From their official website www.nationalpopularvote.com:
The National Popular Vote bill would reform the Electoral College by guaranteeing the Presidency to the presidential candidate who receives the most popular votes in all 50 states (and the District of Columbia). The bill would enact the proposed interstate compact entitled the “Agreement Among the States to Elect the President by National Popular Vote.” The compact would take effect only when enacted, in identical form, by states possessing a majority of the membership of the Electoral College (that is 270 of the 538 electoral votes). Under the compact, all of the members of the Electoral College from all states belonging to the compact would be from the same political party as the winner of nationwide popular vote. Thus, the presidential candidate who receives the most popular votes in all 50 states (and the District of Columbia) will be guaranteed a majority of the Electoral College, and hence the Presidency. …the compact has the additional benefit of eliminating the possibility that a presidential election might be thrown into the U.S. House of Representatives (with each state casting one vote).
All 50 states and the District of Columbia have introduced bills to modify the election process. The goal is to circumvent any remaining functionality of the Electoral College and elect the President directly without amending the Constitution. The method is to force the Electoral College to reflect the national popular vote.
As of February 2013:
Eight states and the District of Columbia have enacted the National Popular Vote agreement. Their electoral votes total 132.
The states are:
Vermont (3), California (55), Hawaii (4), Illinois (20), Maryland (10), Massachusetts (11), New Jersey (14), and Washington (12)

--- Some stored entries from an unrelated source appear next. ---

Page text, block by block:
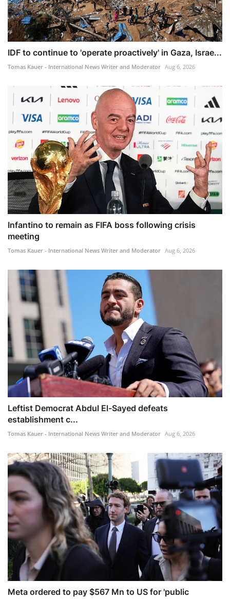
IDF to continue to 'operate proactively' in Gaza, Israe...
Tomas Kauer - International News Writer and Moderator Aug 6, 2026
Infantino to remain as FIFA boss following crisis
meeting
Tomas Kauer - International News Writer and Moderator Aug 6, 2026
Leftist Democrat Abdul El-Sayed defeats
establishment c...
Tomas Kauer - International News Writer and Moderator Aug 6, 2026
Meta ordered to pay $567 Mn to US for 'public

In our discussions with people concerning The National Popular Vote compact (NPV), we see some enthusiastically predicting it will restore “fairness” to the U.S. presidential elections while others say that it will be a disaster to the political future and well-being of the less populous states. Our opinion is that neither of these positions is accurate.
NPV is the last step in the evolutionary march from a complex constitutional representative republic that promotes freedom, to a simple republic that promotes democracy under political party control.

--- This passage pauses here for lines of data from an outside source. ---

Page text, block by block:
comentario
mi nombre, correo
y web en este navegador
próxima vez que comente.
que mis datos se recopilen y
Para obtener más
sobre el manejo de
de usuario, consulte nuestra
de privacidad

The Electoral College has already been reduced from the nomination process for statesmen to a statistical representation of the outcome of each state’s popular vote for president. To make it reflect the outcome of the nation’s popular vote instead—is no big deal.

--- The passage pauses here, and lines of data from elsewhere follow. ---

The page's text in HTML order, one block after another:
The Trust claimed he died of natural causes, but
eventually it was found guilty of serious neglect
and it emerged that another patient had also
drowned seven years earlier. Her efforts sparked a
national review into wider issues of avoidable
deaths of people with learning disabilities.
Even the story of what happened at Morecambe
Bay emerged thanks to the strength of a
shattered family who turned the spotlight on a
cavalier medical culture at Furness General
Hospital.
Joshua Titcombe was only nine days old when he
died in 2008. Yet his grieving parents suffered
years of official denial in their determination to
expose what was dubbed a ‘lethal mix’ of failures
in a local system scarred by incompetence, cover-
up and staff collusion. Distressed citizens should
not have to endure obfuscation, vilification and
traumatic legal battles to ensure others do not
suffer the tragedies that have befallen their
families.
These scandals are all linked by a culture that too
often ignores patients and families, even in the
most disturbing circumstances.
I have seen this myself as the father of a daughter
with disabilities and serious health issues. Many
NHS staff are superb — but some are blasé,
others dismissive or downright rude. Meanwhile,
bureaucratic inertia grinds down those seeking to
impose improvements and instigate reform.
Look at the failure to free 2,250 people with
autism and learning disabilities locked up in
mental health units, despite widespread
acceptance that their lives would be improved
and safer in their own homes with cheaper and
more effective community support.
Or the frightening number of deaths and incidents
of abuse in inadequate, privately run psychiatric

We ask ourselves: “What is the outcome if NPV is defeated?” Our answer, we travel no further down the wrong road—the road leading away from the intelligent design of the Framers. This however does not reverse the evolution, abuse, and destruction of the Framers’ plan that has already taken place. In order to reestablish freedom, there must be a return to the founding principles of the nation.
On the other hand, the worst consequence of implementing NPV would be that without the threat of a potential exception to the President always being elected by strict popular vote, no longer would people ask the question, “Why did the Framers establish the Electoral College?” Therefore the original Electoral College would become no more than a relic of an ingenious political system designed to establish and maintain freedom—lost in history.
Whether NPV passes or not, does nothing to release the stranglehold that the political parties have on elections and every other aspect of government operations. The candidates will still be political party pawns. As long as we have to choose between the lesser of two evils, the purposes and benefits of the original Electoral College will always remain hidden.
In this book we have shown the evolution and destruction of the Framers ingenious plan to elect the best Presidents. The National Popular Vote compact (NPV) could be considered the coup de grâce to a system that is all but gone.